**INFORMATION SUPPLIED**
- Opening Delimiter -
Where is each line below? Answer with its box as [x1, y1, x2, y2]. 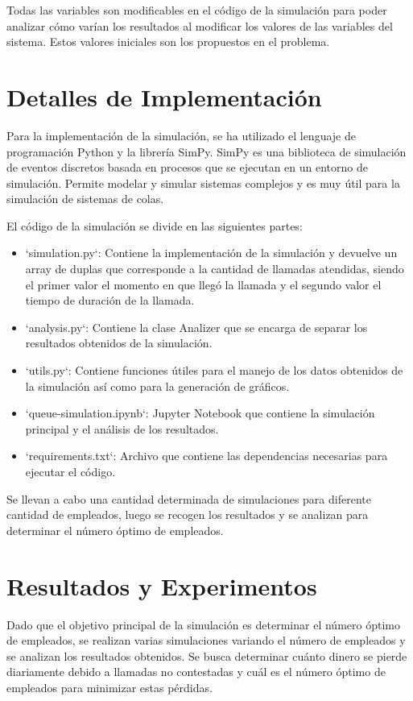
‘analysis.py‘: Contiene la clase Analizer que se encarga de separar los [25, 318, 368, 335]
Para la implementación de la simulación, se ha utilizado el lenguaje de [6, 127, 356, 143]
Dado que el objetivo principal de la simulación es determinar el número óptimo [6, 616, 400, 633]
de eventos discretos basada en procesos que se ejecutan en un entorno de [6, 159, 368, 176]
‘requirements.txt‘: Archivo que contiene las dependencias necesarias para [25, 447, 388, 464]
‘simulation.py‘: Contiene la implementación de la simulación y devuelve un [25, 244, 398, 261]
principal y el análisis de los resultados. [25, 420, 219, 437]
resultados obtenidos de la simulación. [25, 334, 213, 351]
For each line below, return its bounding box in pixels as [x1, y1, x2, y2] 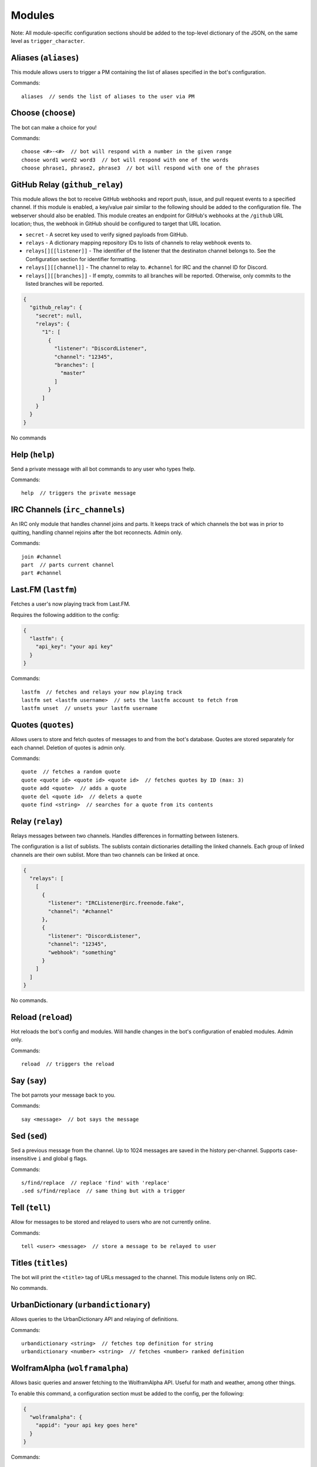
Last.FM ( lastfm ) [11, 584, 77, 595]
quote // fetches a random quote [21, 769, 120, 775]
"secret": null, [35, 312, 82, 319]
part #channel [21, 570, 62, 576]
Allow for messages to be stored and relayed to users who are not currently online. [11, 1218, 211, 1226]
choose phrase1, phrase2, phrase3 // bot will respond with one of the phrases [21, 165, 260, 171]
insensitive [11, 1155, 37, 1162]
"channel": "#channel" [48, 908, 114, 915]
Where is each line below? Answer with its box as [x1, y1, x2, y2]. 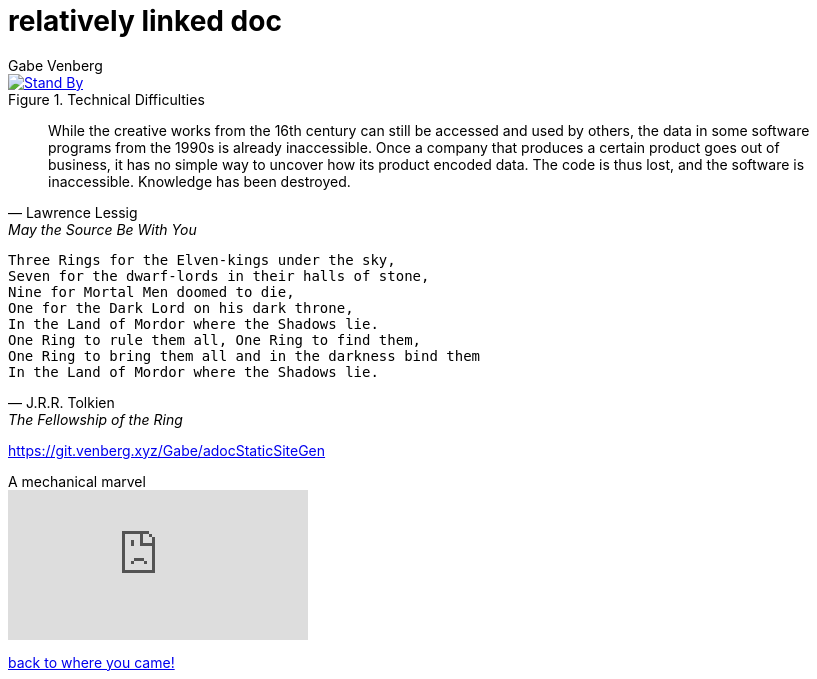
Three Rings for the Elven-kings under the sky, [8, 251, 396, 268]
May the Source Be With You [8, 220, 197, 238]
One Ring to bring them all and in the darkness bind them [8, 347, 481, 364]
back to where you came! [8, 653, 175, 671]
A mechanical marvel [8, 472, 146, 490]
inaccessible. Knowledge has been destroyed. [48, 172, 351, 190]
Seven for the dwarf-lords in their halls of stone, [8, 267, 430, 284]
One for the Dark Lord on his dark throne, [8, 299, 354, 316]
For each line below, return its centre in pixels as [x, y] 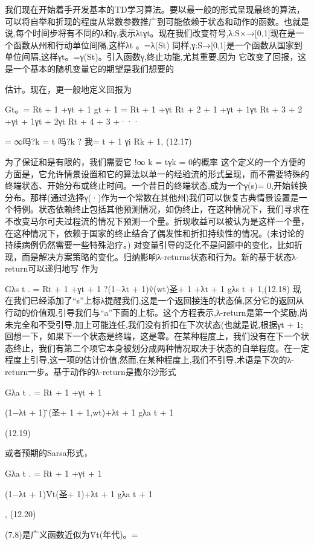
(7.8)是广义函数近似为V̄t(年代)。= [72, 534]
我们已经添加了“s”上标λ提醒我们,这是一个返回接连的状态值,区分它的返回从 [159, 300]
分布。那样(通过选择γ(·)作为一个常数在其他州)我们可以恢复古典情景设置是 [152, 197]
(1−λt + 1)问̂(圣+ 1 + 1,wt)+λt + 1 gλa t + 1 [89, 412]
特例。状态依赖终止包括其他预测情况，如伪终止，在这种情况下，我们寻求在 [161, 209]
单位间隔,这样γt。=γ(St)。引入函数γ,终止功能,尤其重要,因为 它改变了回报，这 [156, 57]
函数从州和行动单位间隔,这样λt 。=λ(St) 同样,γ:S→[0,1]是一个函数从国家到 [158, 44]
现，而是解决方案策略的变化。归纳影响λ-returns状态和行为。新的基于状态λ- [152, 256]
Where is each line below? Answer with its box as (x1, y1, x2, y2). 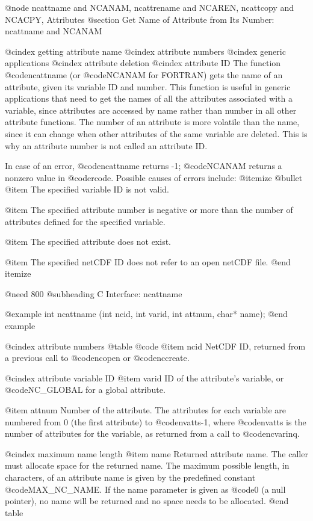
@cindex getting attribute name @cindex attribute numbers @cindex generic (5, 45, 286, 57)
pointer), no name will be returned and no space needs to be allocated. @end (5, 495, 289, 507)
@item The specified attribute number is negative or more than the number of (5, 203, 293, 215)
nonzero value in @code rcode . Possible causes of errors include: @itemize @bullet (5, 171, 303, 183)
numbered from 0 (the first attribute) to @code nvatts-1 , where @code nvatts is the (5, 415, 306, 428)
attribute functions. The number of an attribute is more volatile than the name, (5, 116, 300, 128)
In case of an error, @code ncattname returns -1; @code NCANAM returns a (5, 159, 282, 172)
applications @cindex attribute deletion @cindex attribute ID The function (5, 57, 281, 69)
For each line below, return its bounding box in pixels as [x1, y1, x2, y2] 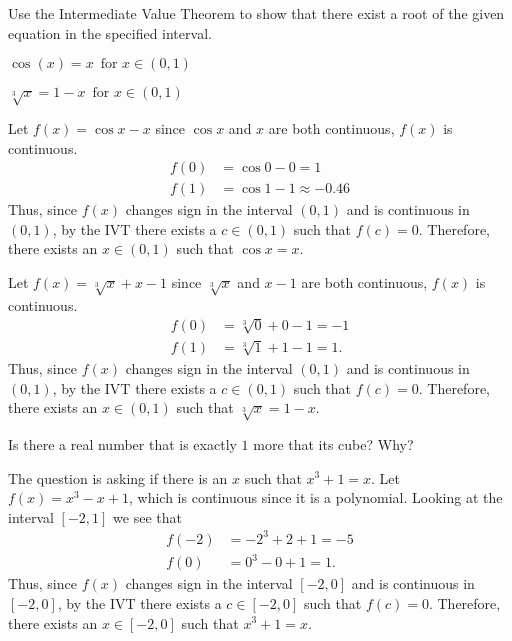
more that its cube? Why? [253, 433, 414, 454]
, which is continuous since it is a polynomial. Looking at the [128, 487, 503, 508]
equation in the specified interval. [8, 22, 212, 43]
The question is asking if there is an [8, 467, 228, 488]
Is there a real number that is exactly [8, 433, 237, 454]
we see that [113, 506, 182, 527]
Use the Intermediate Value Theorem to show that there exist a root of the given [8, 3, 505, 23]
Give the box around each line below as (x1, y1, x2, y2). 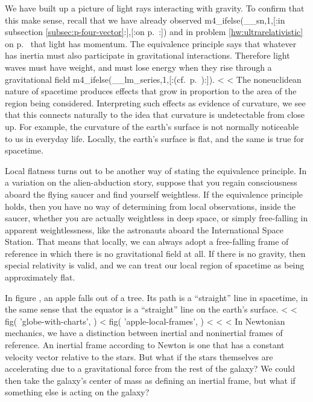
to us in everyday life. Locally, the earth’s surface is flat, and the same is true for (5, 132, 304, 144)
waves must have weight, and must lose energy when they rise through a (5, 60, 272, 73)
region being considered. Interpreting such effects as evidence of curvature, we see (5, 96, 306, 109)
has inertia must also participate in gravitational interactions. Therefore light (5, 49, 290, 62)
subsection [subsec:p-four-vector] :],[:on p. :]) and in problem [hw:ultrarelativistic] (5, 25, 303, 38)
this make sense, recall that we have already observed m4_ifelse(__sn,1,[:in (5, 13, 285, 26)
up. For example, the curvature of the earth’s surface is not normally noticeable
- Closing Delimiter -
Where an entry includes a picture, drop it, and print the rest of the material word for word.

Where is each line below? Answer with its box as [x1, y1, x2, y2]. 
‘analysis.py‘: Contiene la clase Analizer que se encarga de separar los [25, 318, 368, 335]
Para la implementación de la simulación, se ha utilizado el lenguaje de [6, 127, 356, 143]
Dado que el objetivo principal de la simulación es determinar el número óptimo [6, 616, 400, 633]
de eventos discretos basada en procesos que se ejecutan en un entorno de [6, 159, 368, 176]
‘requirements.txt‘: Archivo que contiene las dependencias necesarias para [25, 447, 388, 464]
‘simulation.py‘: Contiene la implementación de la simulación y devuelve un [25, 244, 398, 261]
principal y el análisis de los resultados. [25, 420, 219, 437]
resultados obtenidos de la simulación. [25, 334, 213, 351]
For each line below, return its bounding box in pixels as [x1, y1, x2, y2] 
Last.FM ( lastfm ) [11, 584, 77, 595]
quote // fetches a random quote [21, 769, 120, 775]
"secret": null, [35, 312, 82, 319]
part #channel [21, 570, 62, 576]
Allow for messages to be stored and relayed to users who are not currently online. [11, 1218, 211, 1226]
choose phrase1, phrase2, phrase3 // bot will respond with one of the phrases [21, 165, 260, 171]
insensitive [11, 1155, 37, 1162]
"channel": "#channel" [48, 908, 114, 915]
Where is each line below? Answer with its box as [x1, y1, x2, y2]. 
Three Rings for the Elven-kings under the sky, [8, 251, 396, 268]
May the Source Be With You [8, 220, 197, 238]
One Ring to bring them all and in the darkness bind them [8, 347, 481, 364]
back to where you came! [8, 653, 175, 671]
A mechanical marvel [8, 472, 146, 490]
inaccessible. Knowledge has been destroyed. [48, 172, 351, 190]
Seven for the dwarf-lords in their halls of stone, [8, 267, 430, 284]
One for the Dark Lord on his dark throne, [8, 299, 354, 316]
For each line below, return its centre in pixels as [x, y] 
(7.8)是广义函数近似为V̄t(年代)。= [72, 534]
我们已经添加了“s”上标λ提醒我们,这是一个返回接连的状态值,区分它的返回从 [159, 300]
分布。那样(通过选择γ(·)作为一个常数在其他州)我们可以恢复古典情景设置是 [152, 197]
(1−λt + 1)问̂(圣+ 1 + 1,wt)+λt + 1 gλa t + 1 [89, 412]
特例。状态依赖终止包括其他预测情况，如伪终止，在这种情况下，我们寻求在 [161, 209]
单位间隔,这样γt。=γ(St)。引入函数γ,终止功能,尤其重要,因为 它改变了回报，这 [156, 57]
函数从州和行动单位间隔,这样λt 。=λ(St) 同样,γ:S→[0,1]是一个函数从国家到 [158, 44]
现，而是解决方案策略的变化。归纳影响λ-returns状态和行为。新的基于状态λ- [152, 256]
Where is each line below? Answer with its box as (x1, y1, x2, y2). 
@cindex getting attribute name @cindex attribute numbers @cindex generic (5, 45, 286, 57)
pointer), no name will be returned and no space needs to be allocated. @end (5, 495, 289, 507)
@item The specified attribute number is negative or more than the number of (5, 203, 293, 215)
nonzero value in @code rcode . Possible causes of errors include: @itemize @bullet (5, 171, 303, 183)
numbered from 0 (the first attribute) to @code nvatts-1 , where @code nvatts is the (5, 415, 306, 428)
attribute functions. The number of an attribute is more volatile than the name, (5, 116, 300, 128)
In case of an error, @code ncattname returns -1; @code NCANAM returns a (5, 159, 282, 172)
applications @cindex attribute deletion @cindex attribute ID The function (5, 57, 281, 69)
For each line below, return its bounding box in pixels as [x1, y1, x2, y2] 
more that its cube? Why? [253, 433, 414, 454]
, which is continuous since it is a polynomial. Looking at the [128, 487, 503, 508]
equation in the specified interval. [8, 22, 212, 43]
The question is asking if there is an [8, 467, 228, 488]
Is there a real number that is exactly [8, 433, 237, 454]
we see that [113, 506, 182, 527]
Use the Intermediate Value Theorem to show that there exist a root of the given [8, 3, 505, 23]
Give the box around each line below as (x1, y1, x2, y2). 
to us in everyday life. Locally, the earth’s surface is flat, and the same is true for (5, 132, 304, 144)
waves must have weight, and must lose energy when they rise through a (5, 60, 272, 73)
region being considered. Interpreting such effects as evidence of curvature, we see (5, 96, 306, 109)
has inertia must also participate in gravitational interactions. Therefore light (5, 49, 290, 62)
subsection [subsec:p-four-vector] :],[:on p. :]) and in problem [hw:ultrarelativistic] (5, 25, 303, 38)
this make sense, recall that we have already observed m4_ifelse(__sn,1,[:in (5, 13, 285, 26)
up. For example, the curvature of the earth’s surface is not normally noticeable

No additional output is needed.